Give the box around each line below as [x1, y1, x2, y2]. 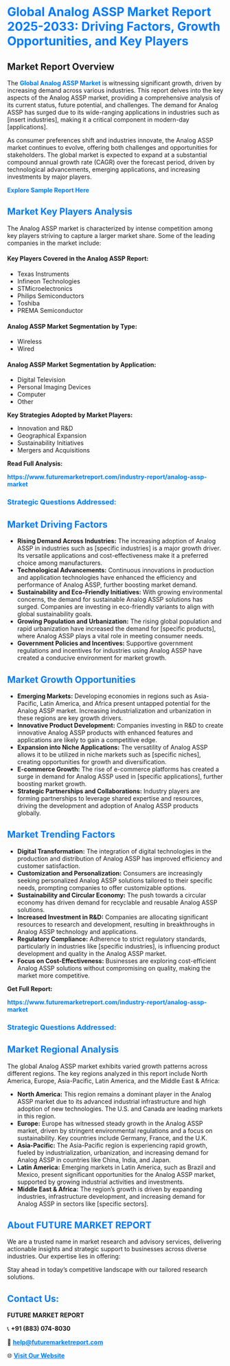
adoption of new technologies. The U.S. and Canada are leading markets [16, 1105, 223, 1113]
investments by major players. [7, 173, 92, 181]
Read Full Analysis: [7, 459, 63, 468]
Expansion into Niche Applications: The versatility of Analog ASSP [16, 743, 208, 751]
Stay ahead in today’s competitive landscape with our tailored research [7, 1266, 208, 1274]
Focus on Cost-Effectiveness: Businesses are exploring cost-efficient [16, 957, 216, 965]
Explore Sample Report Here [7, 186, 89, 194]
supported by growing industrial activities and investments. [16, 1178, 185, 1186]
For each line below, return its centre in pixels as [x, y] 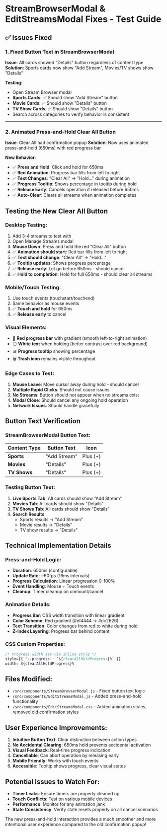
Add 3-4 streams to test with [42, 236]
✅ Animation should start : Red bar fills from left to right [70, 252]
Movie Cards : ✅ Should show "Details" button [59, 103]
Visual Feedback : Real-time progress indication [61, 750]
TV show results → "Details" [49, 530]
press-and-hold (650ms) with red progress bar [53, 148]
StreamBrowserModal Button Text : [48, 435]
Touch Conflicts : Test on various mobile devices [62, 799]
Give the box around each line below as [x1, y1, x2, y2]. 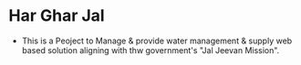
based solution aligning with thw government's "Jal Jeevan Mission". [21, 44, 280, 55]
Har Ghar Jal [8, 5, 106, 26]
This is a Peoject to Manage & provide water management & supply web [21, 35, 293, 46]
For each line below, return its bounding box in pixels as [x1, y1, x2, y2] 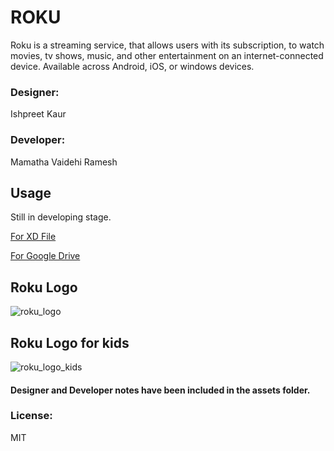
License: [10, 409, 53, 423]
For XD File [10, 231, 57, 243]
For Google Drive [10, 250, 81, 262]
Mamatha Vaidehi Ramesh [10, 156, 118, 168]
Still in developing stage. [10, 211, 112, 223]
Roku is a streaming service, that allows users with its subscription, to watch [10, 39, 325, 51]
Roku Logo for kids [10, 334, 130, 351]
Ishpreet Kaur [10, 108, 67, 120]
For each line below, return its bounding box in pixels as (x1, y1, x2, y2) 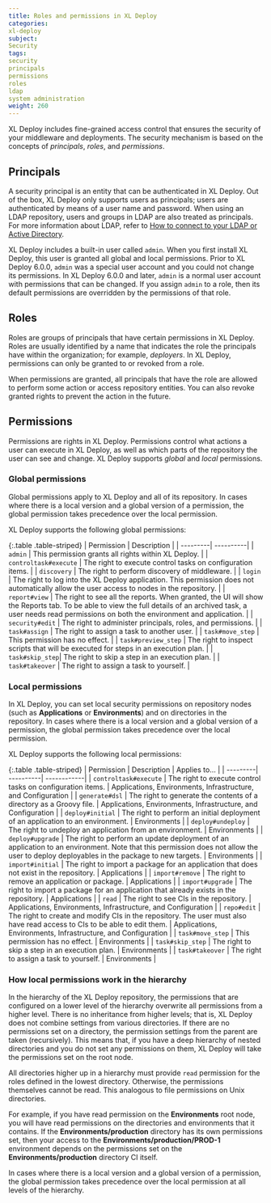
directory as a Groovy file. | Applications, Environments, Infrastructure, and (8, 800, 258, 809)
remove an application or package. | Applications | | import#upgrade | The (8, 876, 252, 886)
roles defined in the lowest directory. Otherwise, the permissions (8, 1077, 224, 1087)
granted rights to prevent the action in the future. (8, 391, 171, 401)
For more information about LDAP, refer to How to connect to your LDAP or (8, 220, 257, 230)
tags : (8, 49, 27, 57)
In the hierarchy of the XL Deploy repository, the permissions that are (8, 992, 239, 1002)
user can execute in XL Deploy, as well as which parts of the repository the (8, 445, 258, 454)
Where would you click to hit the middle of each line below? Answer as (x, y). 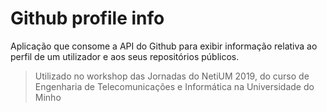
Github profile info (87, 18)
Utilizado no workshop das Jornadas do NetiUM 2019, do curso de (172, 76)
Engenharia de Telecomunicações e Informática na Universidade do (174, 86)
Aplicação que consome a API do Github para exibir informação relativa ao (164, 46)
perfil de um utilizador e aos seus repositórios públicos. (125, 56)
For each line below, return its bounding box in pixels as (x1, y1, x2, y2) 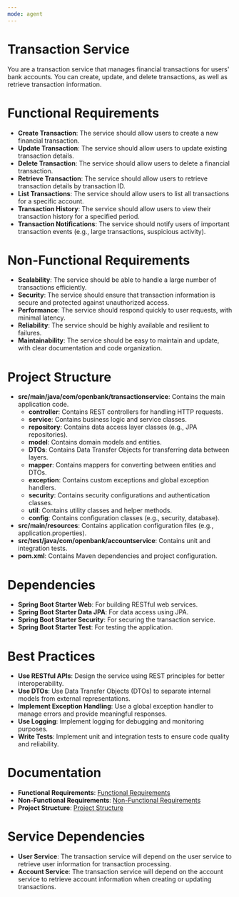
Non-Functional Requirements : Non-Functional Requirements (17, 796, 201, 805)
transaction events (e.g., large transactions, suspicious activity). (17, 227, 206, 235)
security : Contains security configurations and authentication (28, 491, 210, 500)
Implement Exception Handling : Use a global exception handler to (17, 702, 214, 711)
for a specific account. (17, 197, 84, 206)
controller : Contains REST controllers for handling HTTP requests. (28, 407, 223, 416)
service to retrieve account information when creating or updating (17, 875, 212, 883)
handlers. (28, 483, 56, 492)
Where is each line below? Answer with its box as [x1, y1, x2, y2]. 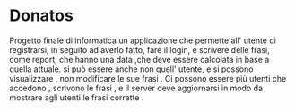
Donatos [9, 5, 74, 26]
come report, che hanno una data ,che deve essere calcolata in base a [9, 54, 270, 65]
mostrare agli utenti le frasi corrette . [9, 91, 144, 103]
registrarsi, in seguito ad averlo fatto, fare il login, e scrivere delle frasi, [9, 44, 271, 55]
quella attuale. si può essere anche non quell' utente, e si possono [9, 64, 254, 74]
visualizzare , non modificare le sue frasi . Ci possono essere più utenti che [9, 73, 287, 83]
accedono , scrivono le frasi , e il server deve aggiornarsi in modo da [9, 82, 263, 93]
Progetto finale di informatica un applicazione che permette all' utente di [9, 35, 276, 46]
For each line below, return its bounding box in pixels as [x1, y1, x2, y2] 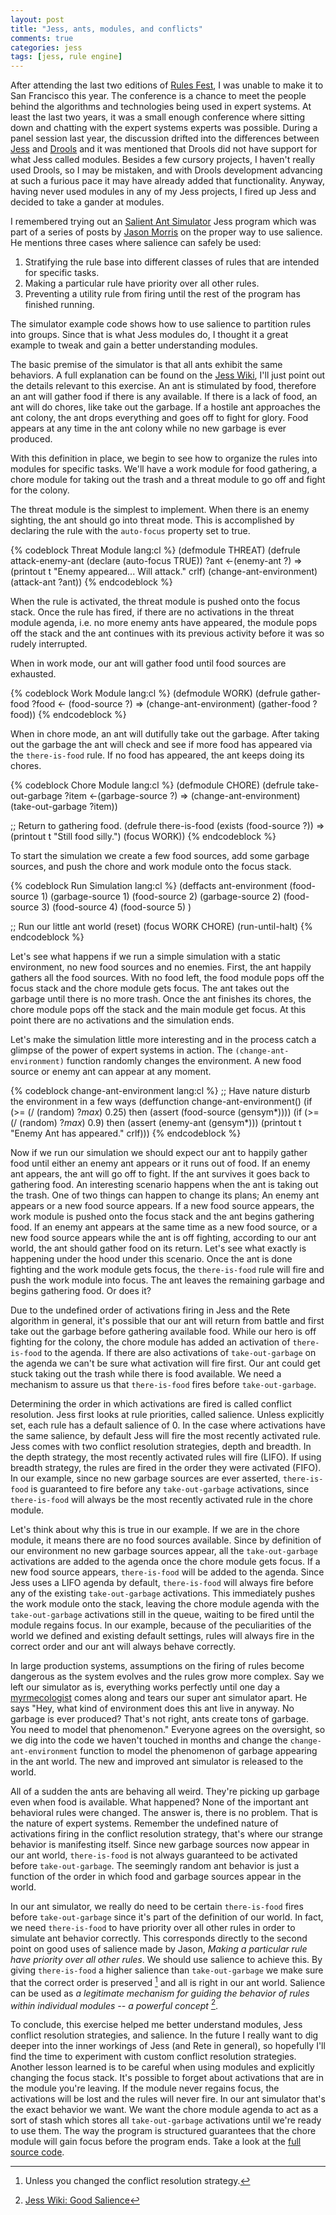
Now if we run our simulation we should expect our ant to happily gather [10, 1147, 308, 1159]
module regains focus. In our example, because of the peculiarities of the [10, 1619, 312, 1631]
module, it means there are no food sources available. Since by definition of [10, 1534, 322, 1546]
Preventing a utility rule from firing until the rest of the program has [24, 288, 301, 300]
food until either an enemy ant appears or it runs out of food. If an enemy [10, 1157, 311, 1170]
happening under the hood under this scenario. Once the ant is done [10, 1253, 293, 1265]
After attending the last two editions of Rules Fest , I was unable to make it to [10, 79, 324, 91]
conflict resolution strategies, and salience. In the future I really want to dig [10, 2029, 319, 2041]
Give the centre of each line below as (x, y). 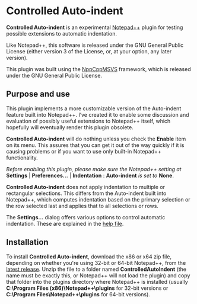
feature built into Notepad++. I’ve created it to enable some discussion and (98, 114)
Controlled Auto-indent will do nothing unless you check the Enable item (96, 139)
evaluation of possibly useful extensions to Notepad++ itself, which (88, 121)
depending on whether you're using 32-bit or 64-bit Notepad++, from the (96, 263)
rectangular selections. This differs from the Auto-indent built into (86, 193)
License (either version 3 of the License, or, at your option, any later (89, 51)
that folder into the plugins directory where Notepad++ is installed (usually (97, 281)
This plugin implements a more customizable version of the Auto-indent (94, 108)
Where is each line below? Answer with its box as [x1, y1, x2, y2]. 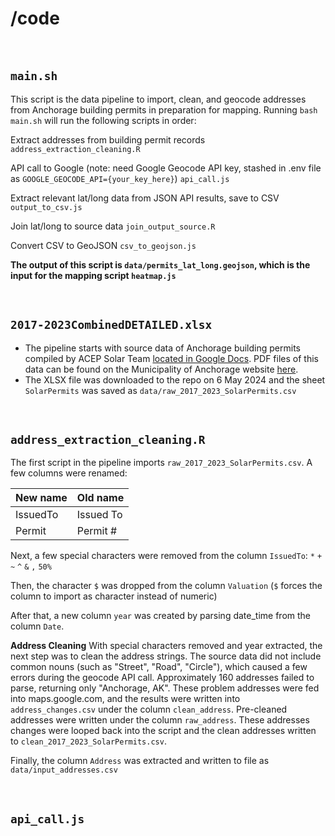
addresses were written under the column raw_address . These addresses [10, 714, 310, 726]
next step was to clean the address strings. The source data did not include [10, 650, 322, 662]
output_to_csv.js [10, 202, 83, 212]
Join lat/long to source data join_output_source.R [10, 220, 216, 232]
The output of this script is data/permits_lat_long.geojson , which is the [10, 258, 311, 271]
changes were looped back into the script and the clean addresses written [10, 725, 317, 737]
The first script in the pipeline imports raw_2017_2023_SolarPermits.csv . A [10, 457, 313, 469]
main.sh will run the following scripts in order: [10, 114, 197, 126]
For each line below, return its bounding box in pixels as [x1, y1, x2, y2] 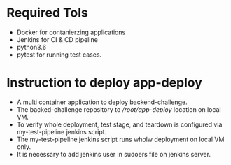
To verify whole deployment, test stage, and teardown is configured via [16, 120, 223, 129]
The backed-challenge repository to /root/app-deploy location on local [16, 105, 221, 113]
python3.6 [16, 43, 47, 51]
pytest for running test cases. [16, 50, 102, 59]
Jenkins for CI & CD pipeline [16, 35, 99, 43]
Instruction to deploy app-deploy [6, 75, 202, 91]
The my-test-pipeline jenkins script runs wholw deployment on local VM [16, 135, 225, 143]
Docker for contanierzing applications [16, 28, 126, 36]

What the exercise asks:
Repeat the data above exactly; images are not part of the copy.

Answer to this problem:
Give the box around each line below as [x1, y1, x2, y2]. 
adoption of new technologies. The U.S. and Canada are leading markets [16, 1105, 223, 1113]
investments by major players. [7, 173, 92, 181]
Read Full Analysis: [7, 459, 63, 468]
Expansion into Niche Applications: The versatility of Analog ASSP [16, 743, 208, 751]
Stay ahead in today’s competitive landscape with our tailored research [7, 1266, 208, 1274]
Focus on Cost-Effectiveness: Businesses are exploring cost-efficient [16, 957, 216, 965]
Explore Sample Report Here [7, 186, 89, 194]
supported by growing industrial activities and investments. [16, 1178, 185, 1186]
For each line below, return its centre in pixels as [x, y] 
Add 3-4 streams to test with [42, 236]
✅ Animation should start : Red bar fills from left to right [70, 252]
Movie Cards : ✅ Should show "Details" button [59, 103]
Visual Feedback : Real-time progress indication [61, 750]
TV show results → "Details" [49, 530]
press-and-hold (650ms) with red progress bar [53, 148]
StreamBrowserModal Button Text : [48, 435]
Touch Conflicts : Test on various mobile devices [62, 799]
Give the box around each line below as [x1, y1, x2, y2]. 
based solution aligning with thw government's "Jal Jeevan Mission". [21, 44, 280, 55]
Har Ghar Jal [8, 5, 106, 26]
This is a Peoject to Manage & provide water management & supply web [21, 35, 293, 46]
For each line below, return its bounding box in pixels as [x1, y1, x2, y2] 
License: [10, 409, 53, 423]
For XD File [10, 231, 57, 243]
For Google Drive [10, 250, 81, 262]
Mamatha Vaidehi Ramesh [10, 156, 118, 168]
Still in developing stage. [10, 211, 112, 223]
Roku is a streaming service, that allows users with its subscription, to watch [10, 39, 325, 51]
Roku Logo for kids [10, 334, 130, 351]
Ishpreet Kaur [10, 108, 67, 120]
For each line below, return its bounding box in pixels as (x1, y1, x2, y2) 
directory as a Groovy file. | Applications, Environments, Infrastructure, and (8, 800, 258, 809)
remove an application or package. | Applications | | import#upgrade | The (8, 876, 252, 886)
roles defined in the lowest directory. Otherwise, the permissions (8, 1077, 224, 1087)
granted rights to prevent the action in the future. (8, 391, 171, 401)
For more information about LDAP, refer to How to connect to your LDAP or (8, 220, 257, 230)
tags : (8, 49, 27, 57)
In the hierarchy of the XL Deploy repository, the permissions that are (8, 992, 239, 1002)
user can execute in XL Deploy, as well as which parts of the repository the (8, 445, 258, 454)
Where would you click to hit the middle of each line below? Answer as (x, y). 
Github profile info (87, 18)
Utilizado no workshop das Jornadas do NetiUM 2019, do curso de (172, 76)
Engenharia de Telecomunicações e Informática na Universidade do (174, 86)
Aplicação que consome a API do Github para exibir informação relativa ao (164, 46)
perfil de um utilizador e aos seus repositórios públicos. (125, 56)
For each line below, return its bounding box in pixels as (x1, y1, x2, y2) 
Non-Functional Requirements : Non-Functional Requirements (17, 796, 201, 805)
transaction events (e.g., large transactions, suspicious activity). (17, 227, 206, 235)
security : Contains security configurations and authentication (28, 491, 210, 500)
Implement Exception Handling : Use a global exception handler to (17, 702, 214, 711)
for a specific account. (17, 197, 84, 206)
controller : Contains REST controllers for handling HTTP requests. (28, 407, 223, 416)
service to retrieve account information when creating or updating (17, 875, 212, 883)
handlers. (28, 483, 56, 492)
Where is each line below? Answer with its box as [x1, y1, x2, y2]. 
Donatos [9, 5, 74, 26]
come report, che hanno una data ,che deve essere calcolata in base a [9, 54, 270, 65]
mostrare agli utenti le frasi corrette . [9, 91, 144, 103]
registrarsi, in seguito ad averlo fatto, fare il login, e scrivere delle frasi, [9, 44, 271, 55]
quella attuale. si può essere anche non quell' utente, e si possono [9, 64, 254, 74]
visualizzare , non modificare le sue frasi . Ci possono essere più utenti che [9, 73, 287, 83]
accedono , scrivono le frasi , e il server deve aggiornarsi in modo da [9, 82, 263, 93]
Progetto finale di informatica un applicazione che permette all' utente di [9, 35, 276, 46]
For each line below, return its bounding box in pixels as [x1, y1, x2, y2] 
Now if we run our simulation we should expect our ant to happily gather [10, 1147, 308, 1159]
module regains focus. In our example, because of the peculiarities of the [10, 1619, 312, 1631]
module, it means there are no food sources available. Since by definition of [10, 1534, 322, 1546]
Preventing a utility rule from firing until the rest of the program has [24, 288, 301, 300]
food until either an enemy ant appears or it runs out of food. If an enemy [10, 1157, 311, 1170]
happening under the hood under this scenario. Once the ant is done [10, 1253, 293, 1265]
After attending the last two editions of Rules Fest , I was unable to make it to [10, 79, 324, 91]
conflict resolution strategies, and salience. In the future I really want to dig [10, 2029, 319, 2041]
Give the centre of each line below as (x, y). 
feature built into Notepad++. I’ve created it to enable some discussion and (98, 114)
Controlled Auto-indent will do nothing unless you check the Enable item (96, 139)
evaluation of possibly useful extensions to Notepad++ itself, which (88, 121)
depending on whether you're using 32-bit or 64-bit Notepad++, from the (96, 263)
rectangular selections. This differs from the Auto-indent built into (86, 193)
License (either version 3 of the License, or, at your option, any later (89, 51)
that folder into the plugins directory where Notepad++ is installed (usually (97, 281)
This plugin implements a more customizable version of the Auto-indent (94, 108)
Where is each line below? Answer with its box as [x1, y1, x2, y2]. 
addresses were written under the column raw_address . These addresses [10, 714, 310, 726]
next step was to clean the address strings. The source data did not include [10, 650, 322, 662]
output_to_csv.js [10, 202, 83, 212]
Join lat/long to source data join_output_source.R [10, 220, 216, 232]
The output of this script is data/permits_lat_long.geojson , which is the [10, 258, 311, 271]
changes were looped back into the script and the clean addresses written [10, 725, 317, 737]
The first script in the pipeline imports raw_2017_2023_SolarPermits.csv . A [10, 457, 313, 469]
main.sh will run the following scripts in order: [10, 114, 197, 126]
For each line below, return its bounding box in pixels as [x1, y1, x2, y2] 
To verify whole deployment, test stage, and teardown is configured via [16, 120, 223, 129]
The backed-challenge repository to /root/app-deploy location on local [16, 105, 221, 113]
python3.6 [16, 43, 47, 51]
pytest for running test cases. [16, 50, 102, 59]
Jenkins for CI & CD pipeline [16, 35, 99, 43]
Instruction to deploy app-deploy [6, 75, 202, 91]
The my-test-pipeline jenkins script runs wholw deployment on local VM [16, 135, 225, 143]
Docker for contanierzing applications [16, 28, 126, 36]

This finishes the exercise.